Excerpted records section start

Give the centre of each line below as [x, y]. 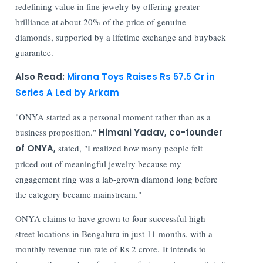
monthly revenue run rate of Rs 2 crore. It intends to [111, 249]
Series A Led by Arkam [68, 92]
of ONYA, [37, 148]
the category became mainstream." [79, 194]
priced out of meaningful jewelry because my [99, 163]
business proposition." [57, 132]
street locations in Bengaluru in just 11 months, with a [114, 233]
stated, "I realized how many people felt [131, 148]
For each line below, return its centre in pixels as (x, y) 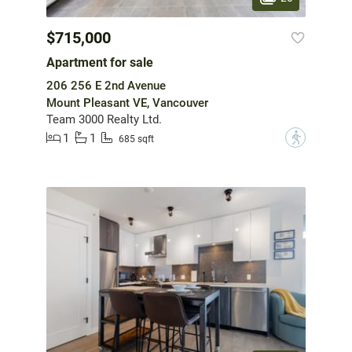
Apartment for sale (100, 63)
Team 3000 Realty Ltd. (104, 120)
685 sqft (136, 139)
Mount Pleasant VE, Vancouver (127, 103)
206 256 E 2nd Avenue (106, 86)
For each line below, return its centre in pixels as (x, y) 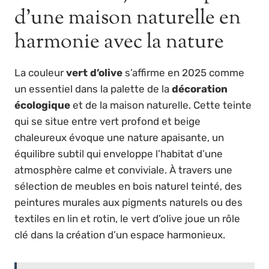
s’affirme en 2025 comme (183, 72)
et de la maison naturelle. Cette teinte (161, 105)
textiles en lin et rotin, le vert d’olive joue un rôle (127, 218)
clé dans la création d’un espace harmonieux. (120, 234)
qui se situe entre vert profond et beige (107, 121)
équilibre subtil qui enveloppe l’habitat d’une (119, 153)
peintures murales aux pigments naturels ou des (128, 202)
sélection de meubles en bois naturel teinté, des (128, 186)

Excerpted records section end
Excerpted records section start

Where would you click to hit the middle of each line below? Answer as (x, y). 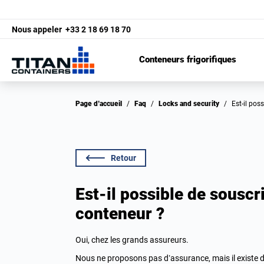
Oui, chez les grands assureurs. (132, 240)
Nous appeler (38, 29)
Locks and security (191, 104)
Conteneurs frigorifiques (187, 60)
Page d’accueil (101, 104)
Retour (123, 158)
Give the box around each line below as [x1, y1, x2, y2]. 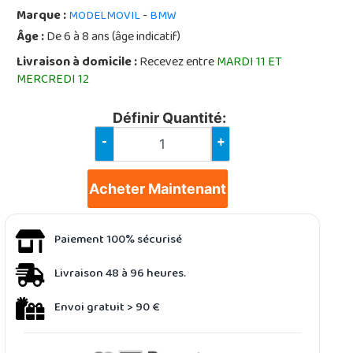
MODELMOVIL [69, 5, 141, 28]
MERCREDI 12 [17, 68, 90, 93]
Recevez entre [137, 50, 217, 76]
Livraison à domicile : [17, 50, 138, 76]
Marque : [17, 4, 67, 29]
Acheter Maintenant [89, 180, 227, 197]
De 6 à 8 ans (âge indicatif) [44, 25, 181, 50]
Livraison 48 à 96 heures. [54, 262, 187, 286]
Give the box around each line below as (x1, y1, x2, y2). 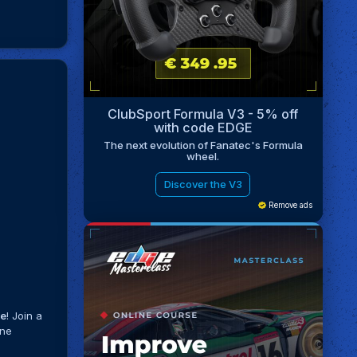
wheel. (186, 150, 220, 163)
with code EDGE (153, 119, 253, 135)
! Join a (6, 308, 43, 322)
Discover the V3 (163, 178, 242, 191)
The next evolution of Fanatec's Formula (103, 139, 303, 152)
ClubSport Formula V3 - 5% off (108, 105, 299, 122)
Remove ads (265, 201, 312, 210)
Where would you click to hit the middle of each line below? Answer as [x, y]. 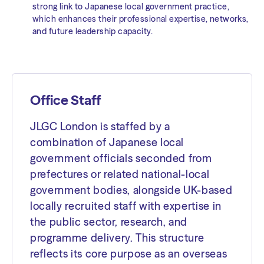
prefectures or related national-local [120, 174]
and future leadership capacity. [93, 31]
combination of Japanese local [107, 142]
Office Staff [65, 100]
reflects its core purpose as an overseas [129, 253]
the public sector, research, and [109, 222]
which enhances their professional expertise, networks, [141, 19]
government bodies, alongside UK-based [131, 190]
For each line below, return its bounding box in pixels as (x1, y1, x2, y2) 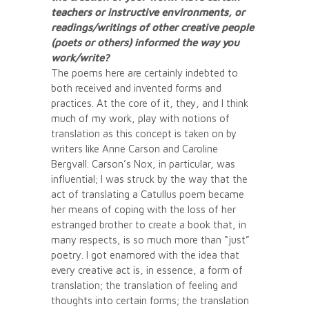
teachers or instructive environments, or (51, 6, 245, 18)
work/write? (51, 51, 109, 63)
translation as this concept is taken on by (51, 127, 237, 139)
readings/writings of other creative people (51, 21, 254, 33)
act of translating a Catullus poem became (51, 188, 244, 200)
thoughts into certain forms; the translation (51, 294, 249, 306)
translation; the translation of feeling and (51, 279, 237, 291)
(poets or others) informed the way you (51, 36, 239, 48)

Excerpted records section end

> Exercise description:
Every line above that holds the string "became" should be copied out.

> Response to this task:
the category became mainstream." [79, 194]
act of translating a Catullus poem became (51, 188, 244, 200)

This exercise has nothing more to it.